Items from a dataset
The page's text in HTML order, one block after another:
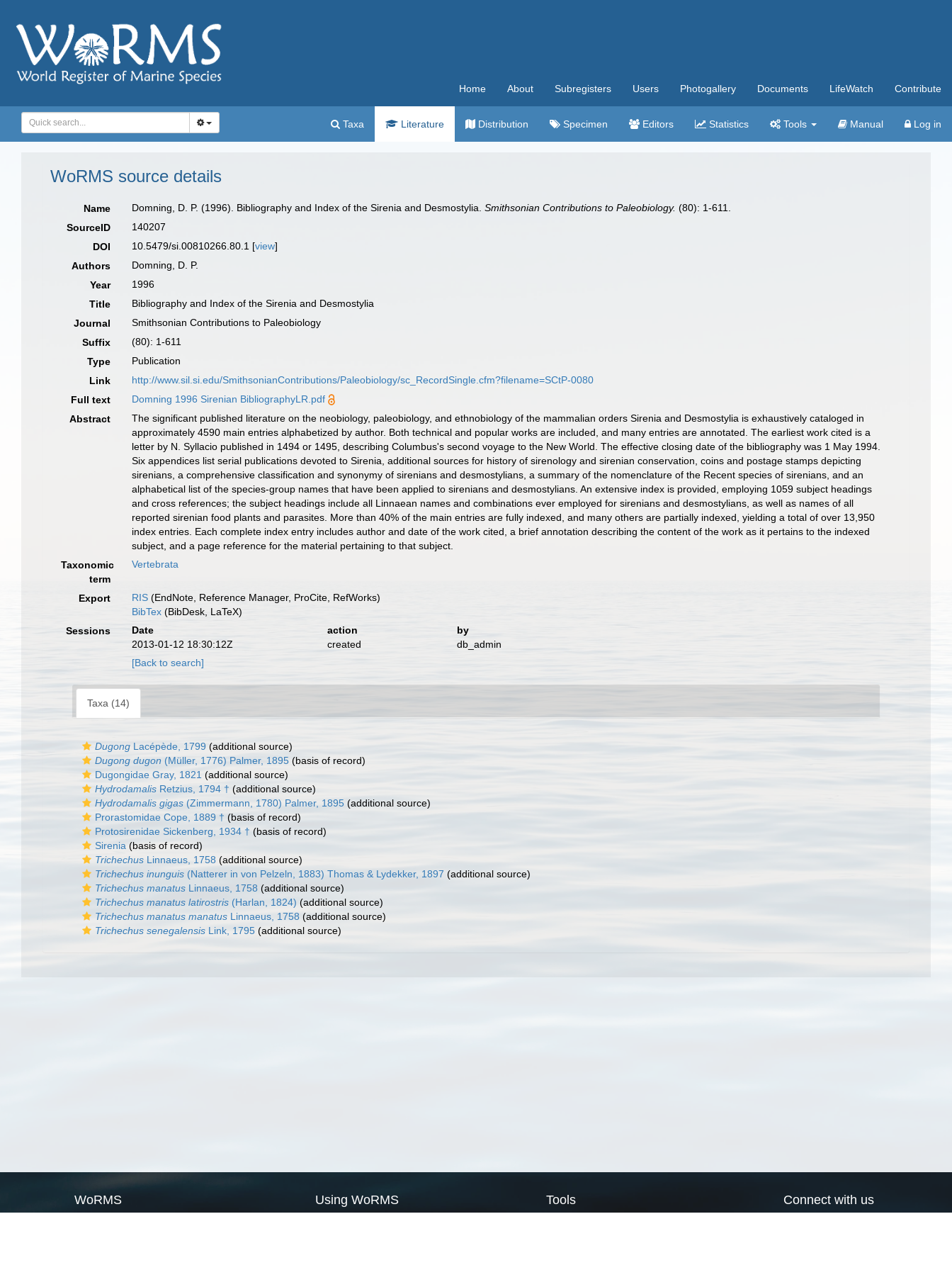
Home About Subregisters Users Photogallery Documents LifeWatch Contribute
Taxa Literature Distribution Specimen Editors Statistics Tools Manual Log in
WoRMS source details
Name Domning, D. P. (1996). Bibliography and Index of the Sirenia and Desmostylia.Smithsonian Contributions to Paleobiology. (80): 1-611.
SourceID
140207
DOI
10.5479/si.00810266.80.1 [view]
Authors
Domning, D. P.
Year
1996
Title
Bibliography and Index of the Sirenia and Desmostylia
Journal
Smithsonian Contributions to Paleobiology
Suffix
(80): 1-611
Type
Publication
Link
http://www.sil.si.edu/SmithsonianContributions/Paleobiology/sc_RecordSingle.cfm?filename=SCtP-0080
Full text
Domning 1996 Sirenian BibliographyLR.pdf
Abstract
The significant published literature on the neobiology, paleobiology, and ethnobiology of the mammalian orders Sirenia and Desmostylia is exhaustively cataloged in
approximately 4590 main entries alphabetized by author. Both technical and popular works are included, and many entries are annotated. The earliest work cited is a
letter by N. Syllacio published in 1494 or 1495, describing Columbus's second voyage to the New World. The effective closing date of the bibliography was 1 May 1994.
Six appendices list serial publications devoted to Sirenia, additional sources for history of sirenology and sirenian conservation, coins and postage stamps depicting
sirenians, a comprehensive classification and synonymy of sirenians and desmostylians, a summary of the nomenclature of the Recent species of sirenians, and an
alphabetical list of the species-group names that have been applied to sirenians and desmostylians. An extensive index is provided, employing 1059 subject headings
and cross references; the subject headings include all Linnaean names and combinations ever employed for sirenians and desmostylians, as well as names of all
reported sirenian food plants and parasites. More than 40% of the main entries are fully indexed, and many others are partially indexed, yielding a total of over 13,950
index entries. Each complete index entry includes author and date of the work cited, a brief annotation describing the content of the work as it pertains to the indexed
subject, and a page reference for the material pertaining to that subject.
Taxonomic
term
Vertebrata
Export RIS (EndNote, Reference Manager, ProCite, RefWorks)
BibTex (BibDesk, LaTeX)
Sessions
Date action
by
2013-01-12 18:30:12Z
created
db_admin
[Back to search]
Taxa (14)
Dugong Lacépède, 1799 (additional source)
Dugong dugon (Müller, 1776) Palmer, 1895 (basis of record)
Dugongidae Gray, 1821 (additional source)
Hydrodamalis Retzius, 1794 † (additional source)
Hydrodamalis gigas (Zimmermann, 1780) Palmer, 1895 (additional source)
Prorastomidae Cope, 1889 † (basis of record)
Protosirenidae Sickenberg, 1934 † (basis of record)
Sirenia (basis of record)
Trichechus Linnaeus, 1758 (additional source)
Trichechus inunguis (Natterer in von Pelzeln, 1883) Thomas & Lydekker, 1897 (additional source)
Trichechus manatus Linnaeus, 1758 (additional source)
Trichechus manatus latirostris (Harlan, 1824) (additional source)
Trichechus manatus manatus Linnaeus, 1758 (additional source)
Trichechus senegalensis Link, 1795 (additional source)
WoRMS Using WoRMS Tools Connect with us
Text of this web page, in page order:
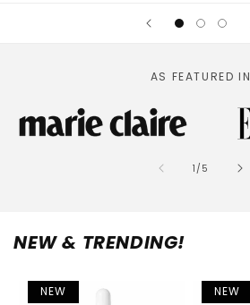
AS FEATURED IN
1 /of
5
NEW & TRENDING!
NEW NEW
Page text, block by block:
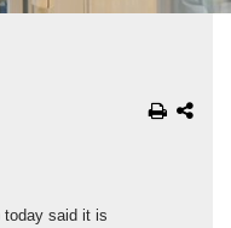
today said it is
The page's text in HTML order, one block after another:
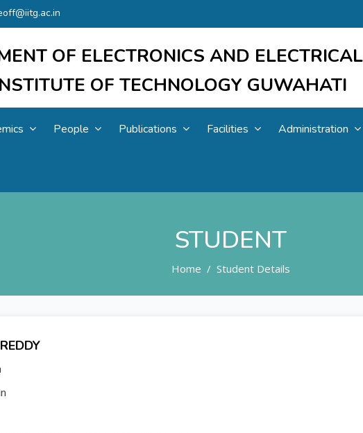
OF ELECTRONICS AND
OF TECHNOLOGY GUWAHATI
People Publications Facilities Administration
STUDENT
Home Student Details
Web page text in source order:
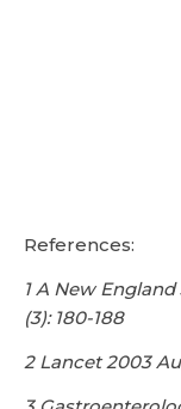
4 Journal of
5 Lancet 2001
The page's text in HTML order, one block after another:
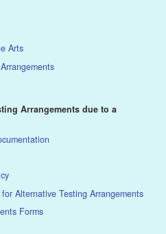
Arts
Arrangements due to a
Alternative Testing Arrangements
Forms
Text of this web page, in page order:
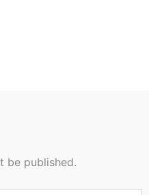
be published.
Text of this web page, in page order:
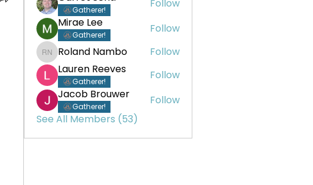
Gatherer!
Follow
Mirae Lee
Gatherer! Follow
Roland Nambo
Roland Nambo
Follow
Lauren Reeves
Gatherer!
Follow
Jacob Brouwer
Gatherer!
Follow
See All Members (53)
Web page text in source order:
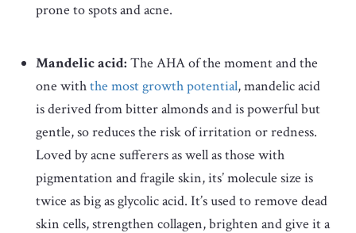
prone to spots and acne.
Mandelic acid: The AHA of the moment and the
one withthe most growth potential, mandelic acid
isderived from bitter almonds and is powerful but
gentle, so reduces the risk of irritation or redness.
Loved by acne sufferers as well as those with
pigmentation and fragile skin, its’ molecule size is
twice as big as glycolic acid. It’s used to remove dead
skin cells, strengthen collagen, brighten and give it a
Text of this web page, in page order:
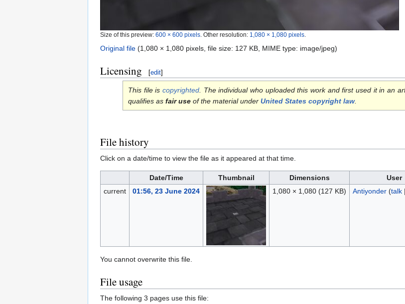
Size of this preview: 600 × 600 pixels Other resolution: 1,080 × 1,080 pixels
Original file (1,080 × 1,080 pixels, file size: 127 KB, MIME type: image/jpeg)
Licensing [edit]
This file is copyrighted. The individual who uploaded this work and first used it in an
qualifies as fair useof the material under United States copyright law.
File history
Click on a date/time to view the file as it appeared at that time.
Date/Time Thumbnail Dimensions User
current
01:56, 23 June 2024 1,080 × 1,080 (127 KB) Antiyonder (talk|
You cannot overwrite this file.
File usage
The following 3 pages use this file:
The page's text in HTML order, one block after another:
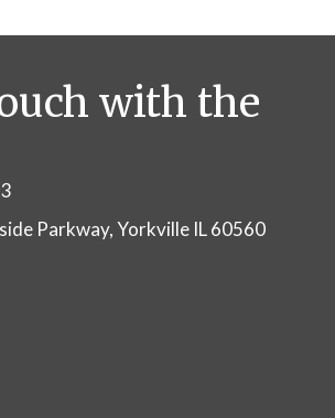
with the
Parkway, Yorkville IL 60560
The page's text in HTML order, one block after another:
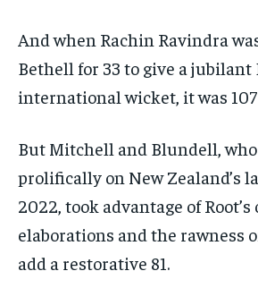
And when Rachin Ravindra
Bethell for 33 to give a
international wicket, it was
But Mitchell and Blundell,
prolifically on New Zealand’s
2022, took advantage of Root’s
elaborations and the rawness
add a restorative 81.
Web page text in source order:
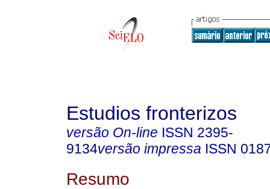
Estudios fronterizos
versão On-line ISSN 2395-
9134versão impressa ISSN
Resumo
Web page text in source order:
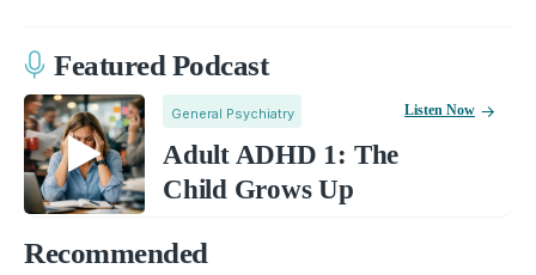
Featured Podcast
General Psychiatry
Adult ADHD 1: The
Child Grows Up
Listen Now
Recommended
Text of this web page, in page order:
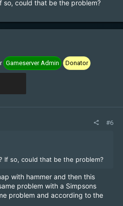
so, could that be the problem?
Gameserver Admin Donator
#6
If so, could that be the problem?
with hammer and then this
problem with a Simpsons
problem and according to the
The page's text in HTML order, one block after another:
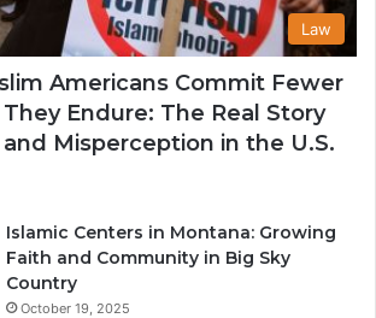
Law
Americans Commit Fewer
Endure: The Real Story
Misperception in the U.S.
Islamic Centers in Montana: Growing
Faith and Community in Big Sky
Country
October 19, 2025

# Work request:
Only the text of the records belongs in the answer, printed exactly and without pictures.

# Written response:
The page's text in HTML order, one block after another:
Home About Subregisters Users Photogallery Documents LifeWatch Contribute
Taxa Literature Distribution Specimen Editors Statistics Tools Manual Log in
WoRMS source details
Name Domning, D. P. (1996). Bibliography and Index of the Sirenia and Desmostylia.Smithsonian Contributions to Paleobiology. (80): 1-611.
SourceID
140207
DOI
10.5479/si.00810266.80.1 [view]
Authors
Domning, D. P.
Year
1996
Title
Bibliography and Index of the Sirenia and Desmostylia
Journal
Smithsonian Contributions to Paleobiology
Suffix
(80): 1-611
Type
Publication
Link
http://www.sil.si.edu/SmithsonianContributions/Paleobiology/sc_RecordSingle.cfm?filename=SCtP-0080
Full text
Domning 1996 Sirenian BibliographyLR.pdf
Abstract
The significant published literature on the neobiology, paleobiology, and ethnobiology of the mammalian orders Sirenia and Desmostylia is exhaustively cataloged in
approximately 4590 main entries alphabetized by author. Both technical and popular works are included, and many entries are annotated. The earliest work cited is a
letter by N. Syllacio published in 1494 or 1495, describing Columbus's second voyage to the New World. The effective closing date of the bibliography was 1 May 1994.
Six appendices list serial publications devoted to Sirenia, additional sources for history of sirenology and sirenian conservation, coins and postage stamps depicting
sirenians, a comprehensive classification and synonymy of sirenians and desmostylians, a summary of the nomenclature of the Recent species of sirenians, and an
alphabetical list of the species-group names that have been applied to sirenians and desmostylians. An extensive index is provided, employing 1059 subject headings
and cross references; the subject headings include all Linnaean names and combinations ever employed for sirenians and desmostylians, as well as names of all
reported sirenian food plants and parasites. More than 40% of the main entries are fully indexed, and many others are partially indexed, yielding a total of over 13,950
index entries. Each complete index entry includes author and date of the work cited, a brief annotation describing the content of the work as it pertains to the indexed
subject, and a page reference for the material pertaining to that subject.
Taxonomic
term
Vertebrata
Export RIS (EndNote, Reference Manager, ProCite, RefWorks)
BibTex (BibDesk, LaTeX)
Sessions
Date action
by
2013-01-12 18:30:12Z
created
db_admin
[Back to search]
Taxa (14)
Dugong Lacépède, 1799 (additional source)
Dugong dugon (Müller, 1776) Palmer, 1895 (basis of record)
Dugongidae Gray, 1821 (additional source)
Hydrodamalis Retzius, 1794 † (additional source)
Hydrodamalis gigas (Zimmermann, 1780) Palmer, 1895 (additional source)
Prorastomidae Cope, 1889 † (basis of record)
Protosirenidae Sickenberg, 1934 † (basis of record)
Sirenia (basis of record)
Trichechus Linnaeus, 1758 (additional source)
Trichechus inunguis (Natterer in von Pelzeln, 1883) Thomas & Lydekker, 1897 (additional source)
Trichechus manatus Linnaeus, 1758 (additional source)
Trichechus manatus latirostris (Harlan, 1824) (additional source)
Trichechus manatus manatus Linnaeus, 1758 (additional source)
Trichechus senegalensis Link, 1795 (additional source)
WoRMS Using WoRMS Tools Connect with us
Text of this web page, in page order:
AS FEATURED IN
1 /of
5
NEW & TRENDING!
NEW NEW
Page text, block by block:
today said it is
The page's text in HTML order, one block after another:
OF ELECTRONICS AND
OF TECHNOLOGY GUWAHATI
People Publications Facilities Administration
STUDENT
Home Student Details
Web page text in source order:
4 Journal of
5 Lancet 2001
The page's text in HTML order, one block after another:
Arts
Arrangements due to a
Alternative Testing Arrangements
Forms
Text of this web page, in page order:
be published.
Text of this web page, in page order:
Gatherer!
Follow
Mirae Lee
Gatherer! Follow
Roland Nambo
Roland Nambo
Follow
Lauren Reeves
Gatherer!
Follow
Jacob Brouwer
Gatherer!
Follow
See All Members (53)
Web page text in source order:
prone to spots and acne.
Mandelic acid: The AHA of the moment and the
one withthe most growth potential, mandelic acid
isderived from bitter almonds and is powerful but
gentle, so reduces the risk of irritation or redness.
Loved by acne sufferers as well as those with
pigmentation and fragile skin, its’ molecule size is
twice as big as glycolic acid. It’s used to remove dead
skin cells, strengthen collagen, brighten and give it a
Text of this web page, in page order:
Size of this preview: 600 × 600 pixels Other resolution: 1,080 × 1,080 pixels
Original file (1,080 × 1,080 pixels, file size: 127 KB, MIME type: image/jpeg)
Licensing [edit]
This file is copyrighted. The individual who uploaded this work and first used it in an
qualifies as fair useof the material under United States copyright law.
File history
Click on a date/time to view the file as it appeared at that time.
Date/Time Thumbnail Dimensions User
current
01:56, 23 June 2024 1,080 × 1,080 (127 KB) Antiyonder (talk|
You cannot overwrite this file.
File usage
The following 3 pages use this file:
The page's text in HTML order, one block after another:
with the
Parkway, Yorkville IL 60560
The page's text in HTML order, one block after another:
And when Rachin Ravindra
Bethell for 33 to give a
international wicket, it was
But Mitchell and Blundell,
prolifically on New Zealand’s
2022, took advantage of Root’s
elaborations and the rawness
add a restorative 81.
Web page text in source order:
Estudios fronterizos
versão On-line ISSN 2395-
9134versão impressa ISSN
Resumo
Web page text in source order:
Featured Podcast
General Psychiatry
Adult ADHD 1: The
Child Grows Up
Listen Now
Recommended
Text of this web page, in page order:
so, could that be the problem?
Gameserver Admin Donator
#6
If so, could that be the problem?
with hammer and then this
problem with a Simpsons
problem and according to the
The page's text in HTML order, one block after another:
Law
Americans Commit Fewer
Endure: The Real Story
Misperception in the U.S.
Islamic Centers in Montana: Growing
Faith and Community in Big Sky
Country
October 19, 2025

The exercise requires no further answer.